Fanny's pain comes through indirectly.  The next reference is a letter by Cowper to someone recommending a dissected puzzle.  WE learn about Lady Charlotte Finch (down and out from a brutal husband with 4 children who became a companion and governess at George 3's court).

All sorts of out to the way information;  like about the woman who was the modern big researcher and collector of puzzles, Linda Hannas.   Who invented them?  Apparently it was a later 17th century French novelist whose main subject is education:  Anne Louise Elie de Beaumont.  Austen might have read her; at any rate they were writing with similar conscious aims in mind.
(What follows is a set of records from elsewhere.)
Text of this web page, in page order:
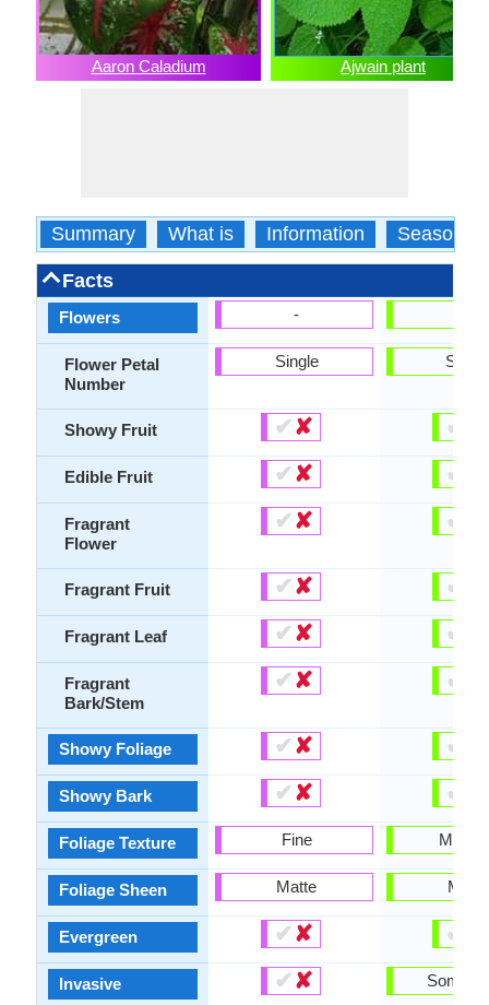
Aaron Caladium Ajwain plant
Summary What is Information Season
Facts
Flowers
Flower Petal
Number
Showy Fruit
Edible Fruit
Fragrant
Flower
Fragrant Fruit
Fragrant Leaf
Fragrant
Bark/Stem
Showy Foliage
Showy Bark
Foliage Texture
Foliage Sheen
Evergreen
Invasive
-
Single
✔✘
✔✘
✔✘
✔✘
✔✘
✔✘
✔✘
✔✘
Fine
Matte
✔✘
✔✘
Single
✔
✔
✔
✔
✔
✔
✔
✔
Matte
✔
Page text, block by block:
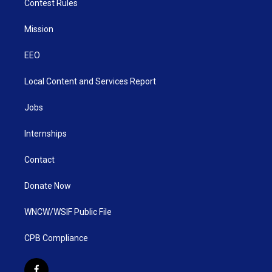
Contest Rules
Mission
EEO
Local Content and Services Report
Jobs
Internships
Contact
Donate Now
WNCW/WSIF Public File
CPB Compliance
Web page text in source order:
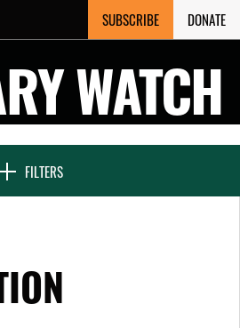
SUBSCRIBE DONATE
WATCH
FILTERS
CLOSE
IN SOLITARY

Drabble is too complacent for my taste, too easy to read out of pictures distress and into them optimism (like when she tells the story of Mary Delaney), but after all that's understandable for this book is therapy too.  I feel the woman who has had a successful career out of thick skin and can understand why she has written books I could not get on with at all.
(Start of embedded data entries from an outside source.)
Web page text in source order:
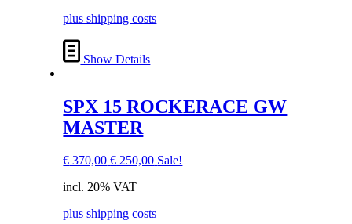
plus shipping costs
Show Details
SPX 15 ROCKERACE GW
MASTER
€370,00 Original
was:
€ 250,00Current
Sale!
incl. 20% VAT
plus shipping costs
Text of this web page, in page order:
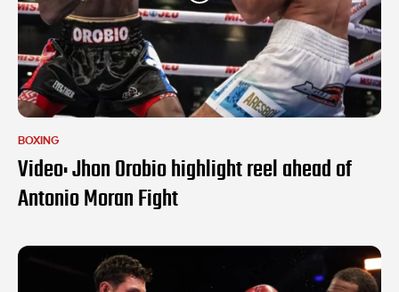
BOXING
Video: Jhon Orobio highlight reel ahead of
Antonio Moran Fight
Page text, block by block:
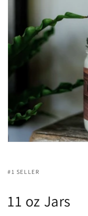
#1 SELLER
11 oz Jars
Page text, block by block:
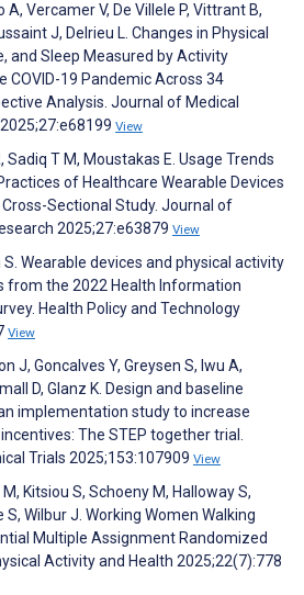
A, Vercamer V, De Villele P, Vittrant B,
J, Delrieu L. Changes in Physical
and Sleep Measured by Activity
COVID-19 Pandemic Across 34
Analysis. Journal of Medical
View
Sadiq T M, Moustakas E. Usage Trends
of Healthcare Wearable Devices
Sectional Study. Journal of
2025;27:e63879 View
S. Wearable devices and physical activity
from the 2022 Health Information
Health Policy and Technology
View
J, Goncalves Y, Greysen S, Iwu A,
D, Glanz K. Design and baseline
implementation study to increase
The STEP together trial.
Trials 2025;153:107909 View
Kitsiou S, Schoeny M, Halloway S,
Wilbur J. Working Women Walking
Multiple Assignment Randomized
Activity and Health 2025;22(7):778
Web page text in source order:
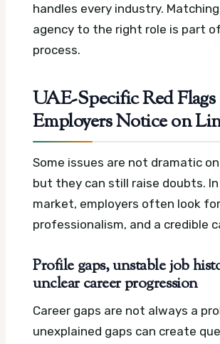
handles every industry.
agency to the right role is part
process.
UAE-Specific Red Flags
Employers Notice on
Some issues are not dramatic
but they can still raise doubts. In
market, employers often look
professionalism, and a credible
Profile gaps, unstable job
unclear career progression
Career gaps are not always a
unexplained gaps can create
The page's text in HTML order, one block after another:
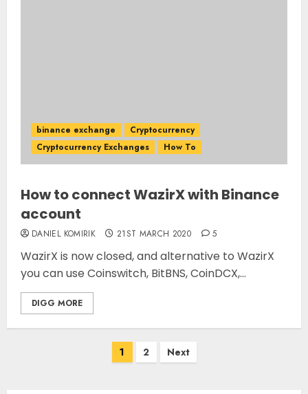
binance exchange
Cryptocurrency
Cryptocurrency Exchanges
How To
How to connect WazirX with Binance
account
DANIEL KOMIRIK 21ST MARCH 2020 5
WazirX is now closed, and alternative to WazirX
you can use Coinswitch, BitBNS, CoinDCX,...
DIGG MORE
1 2 Next
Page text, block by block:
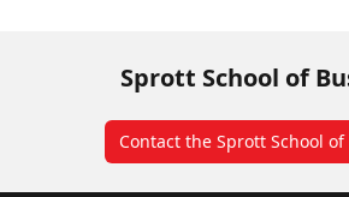
Sprott School of
Contact the Sprott School of
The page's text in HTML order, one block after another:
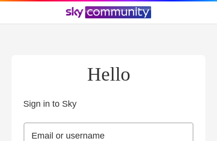
Hello
Sign in to Sky
Email or username
Email or username

At one point she is hurrying by cab (though she disapproves of this mode of travel) to get from one museum to another for her exploration, and finding open access is a myth, and talking to  her cab driver (who miffed her at first by assuming she was tourist-- no she's a researcher).

Then she becomes friends with the cabdriver and he takes her round London to visit jigsaw type sites. These include archeaology digs where we see pieces of the past brought together and reformulated -- and so we are into the modern geologizing topic of _Digging the Dirt_ as in Jennifer Wallace's great book.

Although it would seem that Henry James's short story, "The Figure in the Carpet" is centrally alluded to I have seen no sign of specific allusions and this is not a book where the author hides herself, no tricks here. The texts beyond 18th century ones, on the history of jigsaws, and childhood education and games she uses are Perec, and especially his Life: A User's Manual. This one (Jim tells me and he's read it) does use the metaphor of the jigsaw puzzle centrally.  Perec's hero is very rich and doesn't have to work; he thus needs something to do with his life and so he has beautiful watercolors made of ports, harbours, around the world. These are central for communciation in the past. Then he has these cut into vast jigsaws. Then he works to put them together. Finally he has the painting erased so he is back where he started. It is a despairing view of our own daily activities and how we kid ourselves about the usefulness of our days and overall larger meanings in history. The novel takes place in a tall apartment building and on each floor are different stories; you can rearrange the chapters as you might in your imagination rearrange the floors.  A jigsaw.  So jigsaw come maps of life.

Perec wrote the book translated as The Void, in French and and the English translation there is no "e," so there's an activity, which includes rewriting "To be or not to be" without an "e" or The Raven," as in quote the big black bird, not again. This is the Oulipo group, and Jim loves this sort of thing. I've had the patience to dip into The Void and read this or that floor of stories in Life: A User's Manual.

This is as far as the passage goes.